Data to examine:
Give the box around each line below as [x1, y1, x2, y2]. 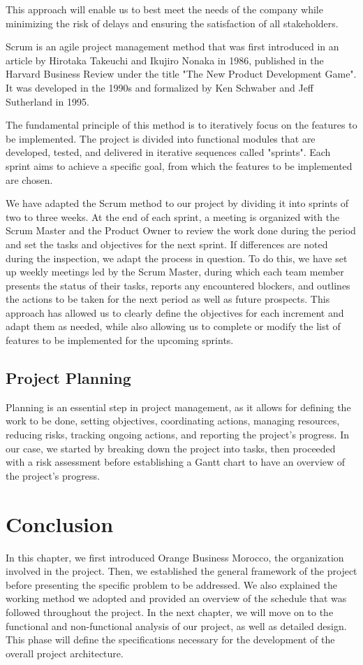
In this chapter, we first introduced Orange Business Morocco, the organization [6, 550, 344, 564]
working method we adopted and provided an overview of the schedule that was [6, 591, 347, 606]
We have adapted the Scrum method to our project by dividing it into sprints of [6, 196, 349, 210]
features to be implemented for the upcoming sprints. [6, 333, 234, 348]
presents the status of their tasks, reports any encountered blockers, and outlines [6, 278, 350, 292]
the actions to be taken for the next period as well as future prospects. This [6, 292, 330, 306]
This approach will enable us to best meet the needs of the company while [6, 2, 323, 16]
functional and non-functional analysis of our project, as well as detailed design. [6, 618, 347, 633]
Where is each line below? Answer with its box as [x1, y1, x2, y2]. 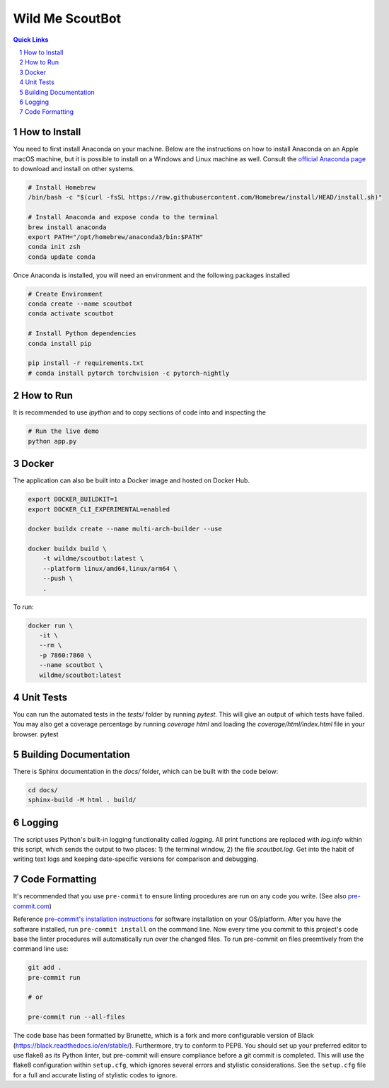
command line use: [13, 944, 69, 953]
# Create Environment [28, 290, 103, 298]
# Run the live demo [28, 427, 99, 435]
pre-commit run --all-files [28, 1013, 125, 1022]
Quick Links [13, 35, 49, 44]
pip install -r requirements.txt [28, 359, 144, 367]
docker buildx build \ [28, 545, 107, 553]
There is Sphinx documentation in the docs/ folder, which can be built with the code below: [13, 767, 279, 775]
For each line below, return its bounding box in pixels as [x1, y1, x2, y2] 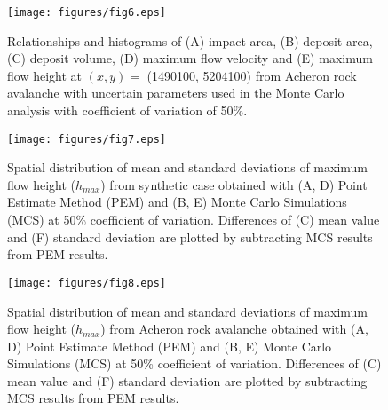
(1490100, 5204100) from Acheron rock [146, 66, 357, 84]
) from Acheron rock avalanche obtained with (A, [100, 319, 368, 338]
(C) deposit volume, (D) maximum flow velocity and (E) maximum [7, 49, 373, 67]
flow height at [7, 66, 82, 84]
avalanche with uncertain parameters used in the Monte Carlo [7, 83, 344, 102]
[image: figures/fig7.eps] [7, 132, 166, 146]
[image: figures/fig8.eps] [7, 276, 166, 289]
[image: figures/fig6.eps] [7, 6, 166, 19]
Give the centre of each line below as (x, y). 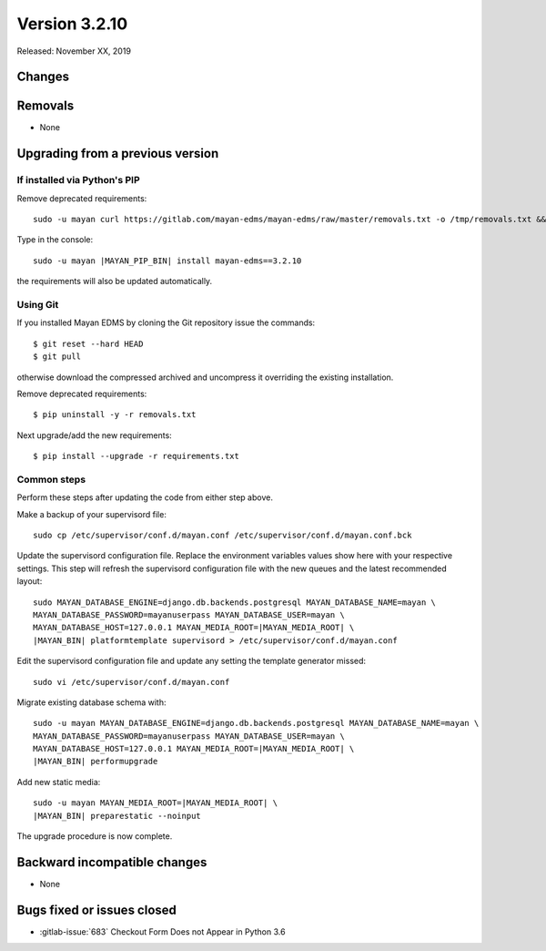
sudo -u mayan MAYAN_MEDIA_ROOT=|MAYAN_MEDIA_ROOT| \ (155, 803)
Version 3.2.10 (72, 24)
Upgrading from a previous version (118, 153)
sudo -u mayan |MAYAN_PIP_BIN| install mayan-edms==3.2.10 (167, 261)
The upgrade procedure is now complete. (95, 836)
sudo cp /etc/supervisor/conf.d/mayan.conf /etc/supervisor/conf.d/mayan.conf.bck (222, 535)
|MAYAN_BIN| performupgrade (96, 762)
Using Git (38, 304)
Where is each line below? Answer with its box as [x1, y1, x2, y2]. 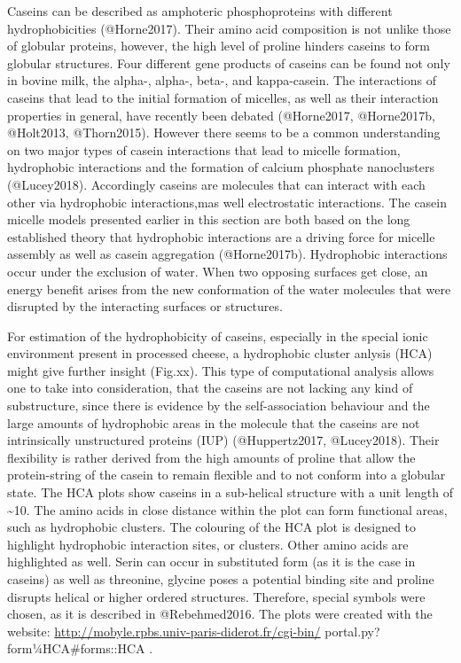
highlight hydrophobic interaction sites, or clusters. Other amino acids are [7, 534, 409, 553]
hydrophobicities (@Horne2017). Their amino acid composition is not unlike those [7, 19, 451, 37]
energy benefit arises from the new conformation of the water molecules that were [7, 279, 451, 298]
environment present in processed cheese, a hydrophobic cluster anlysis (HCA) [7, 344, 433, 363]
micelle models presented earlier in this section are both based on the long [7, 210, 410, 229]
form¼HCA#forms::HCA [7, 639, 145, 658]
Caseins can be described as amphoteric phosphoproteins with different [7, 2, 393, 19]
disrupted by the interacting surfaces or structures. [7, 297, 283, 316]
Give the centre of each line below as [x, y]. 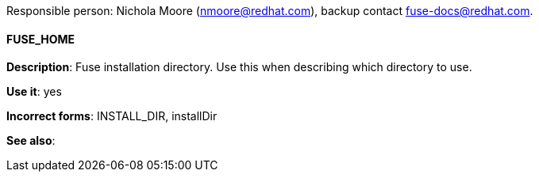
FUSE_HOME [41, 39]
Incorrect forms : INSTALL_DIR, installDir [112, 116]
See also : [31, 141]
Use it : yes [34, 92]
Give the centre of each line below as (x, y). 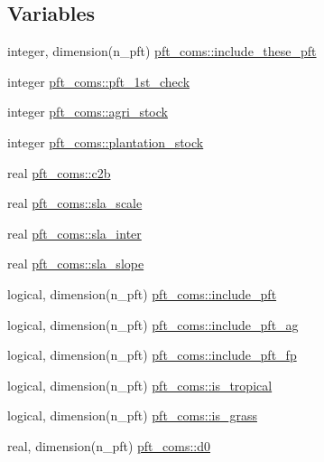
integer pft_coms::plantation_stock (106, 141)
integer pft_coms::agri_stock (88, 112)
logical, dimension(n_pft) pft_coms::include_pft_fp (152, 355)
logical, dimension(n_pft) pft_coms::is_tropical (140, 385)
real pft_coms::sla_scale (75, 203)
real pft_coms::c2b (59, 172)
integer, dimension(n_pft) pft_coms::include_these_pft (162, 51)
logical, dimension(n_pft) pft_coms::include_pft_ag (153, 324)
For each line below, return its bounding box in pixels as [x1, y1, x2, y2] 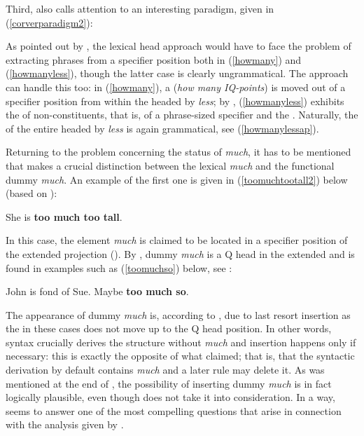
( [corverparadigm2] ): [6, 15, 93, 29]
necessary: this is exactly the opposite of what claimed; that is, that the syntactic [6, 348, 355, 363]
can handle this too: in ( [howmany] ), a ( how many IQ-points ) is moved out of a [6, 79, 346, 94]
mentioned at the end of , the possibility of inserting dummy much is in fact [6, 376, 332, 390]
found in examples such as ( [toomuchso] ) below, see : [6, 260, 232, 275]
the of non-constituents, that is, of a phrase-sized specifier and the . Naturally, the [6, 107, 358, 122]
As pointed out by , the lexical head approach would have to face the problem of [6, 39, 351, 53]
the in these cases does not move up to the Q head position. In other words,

Work order: Retype the listing exactly. Pictures do not belong in the copy.

Response for this exercise:
Give the box around each line below as [x1, y1, x2, y2]. 
In this chapter, we first introduced Orange Business Morocco, the organization [6, 550, 344, 564]
working method we adopted and provided an overview of the schedule that was [6, 591, 347, 606]
We have adapted the Scrum method to our project by dividing it into sprints of [6, 196, 349, 210]
features to be implemented for the upcoming sprints. [6, 333, 234, 348]
presents the status of their tasks, reports any encountered blockers, and outlines [6, 278, 350, 292]
the actions to be taken for the next period as well as future prospects. This [6, 292, 330, 306]
This approach will enable us to best meet the needs of the company while [6, 2, 323, 16]
functional and non-functional analysis of our project, as well as detailed design. [6, 618, 347, 633]
Where is each line below? Answer with its box as [x1, y1, x2, y2]. 
command line use: [13, 944, 69, 953]
# Create Environment [28, 290, 103, 298]
# Run the live demo [28, 427, 99, 435]
pre-commit run --all-files [28, 1013, 125, 1022]
Quick Links [13, 35, 49, 44]
pip install -r requirements.txt [28, 359, 144, 367]
docker buildx build \ [28, 545, 107, 553]
There is Sphinx documentation in the docs/ folder, which can be built with the code below: [13, 767, 279, 775]
For each line below, return its bounding box in pixels as [x1, y1, x2, y2] 
(1490100, 5204100) from Acheron rock [146, 66, 357, 84]
) from Acheron rock avalanche obtained with (A, [100, 319, 368, 338]
(C) deposit volume, (D) maximum flow velocity and (E) maximum [7, 49, 373, 67]
flow height at [7, 66, 82, 84]
avalanche with uncertain parameters used in the Monte Carlo [7, 83, 344, 102]
[image: figures/fig7.eps] [7, 132, 166, 146]
[image: figures/fig8.eps] [7, 276, 166, 289]
[image: figures/fig6.eps] [7, 6, 166, 19]
Give the centre of each line below as (x, y). 
sudo -u mayan MAYAN_MEDIA_ROOT=|MAYAN_MEDIA_ROOT| \ (155, 803)
Version 3.2.10 (72, 24)
Upgrading from a previous version (118, 153)
sudo -u mayan |MAYAN_PIP_BIN| install mayan-edms==3.2.10 (167, 261)
The upgrade procedure is now complete. (95, 836)
sudo cp /etc/supervisor/conf.d/mayan.conf /etc/supervisor/conf.d/mayan.conf.bck (222, 535)
|MAYAN_BIN| performupgrade (96, 762)
Using Git (38, 304)
Where is each line below? Answer with its box as [x1, y1, x2, y2]. 
highlight hydrophobic interaction sites, or clusters. Other amino acids are [7, 534, 409, 553]
hydrophobicities (@Horne2017). Their amino acid composition is not unlike those [7, 19, 451, 37]
energy benefit arises from the new conformation of the water molecules that were [7, 279, 451, 298]
environment present in processed cheese, a hydrophobic cluster anlysis (HCA) [7, 344, 433, 363]
micelle models presented earlier in this section are both based on the long [7, 210, 410, 229]
form¼HCA#forms::HCA [7, 639, 145, 658]
Caseins can be described as amphoteric phosphoproteins with different [7, 2, 393, 19]
disrupted by the interacting surfaces or structures. [7, 297, 283, 316]
Give the centre of each line below as [x, y]. 
FUSE_HOME [41, 39]
Incorrect forms : INSTALL_DIR, installDir [112, 116]
See also : [31, 141]
Use it : yes [34, 92]
Give the centre of each line below as (x, y). 
integer pft_coms::plantation_stock (106, 141)
integer pft_coms::agri_stock (88, 112)
logical, dimension(n_pft) pft_coms::include_pft_fp (152, 355)
logical, dimension(n_pft) pft_coms::is_tropical (140, 385)
real pft_coms::sla_scale (75, 203)
real pft_coms::c2b (59, 172)
integer, dimension(n_pft) pft_coms::include_these_pft (162, 51)
logical, dimension(n_pft) pft_coms::include_pft_ag (153, 324)
For each line below, return its bounding box in pixels as [x1, y1, x2, y2] 
( [corverparadigm2] ): [6, 15, 93, 29]
necessary: this is exactly the opposite of what claimed; that is, that the syntactic [6, 348, 355, 363]
can handle this too: in ( [howmany] ), a ( how many IQ-points ) is moved out of a [6, 79, 346, 94]
mentioned at the end of , the possibility of inserting dummy much is in fact [6, 376, 332, 390]
found in examples such as ( [toomuchso] ) below, see : [6, 260, 232, 275]
the of non-constituents, that is, of a phrase-sized specifier and the . Naturally, the [6, 107, 358, 122]
As pointed out by , the lexical head approach would have to face the problem of [6, 39, 351, 53]
the in these cases does not move up to the Q head position. In other words,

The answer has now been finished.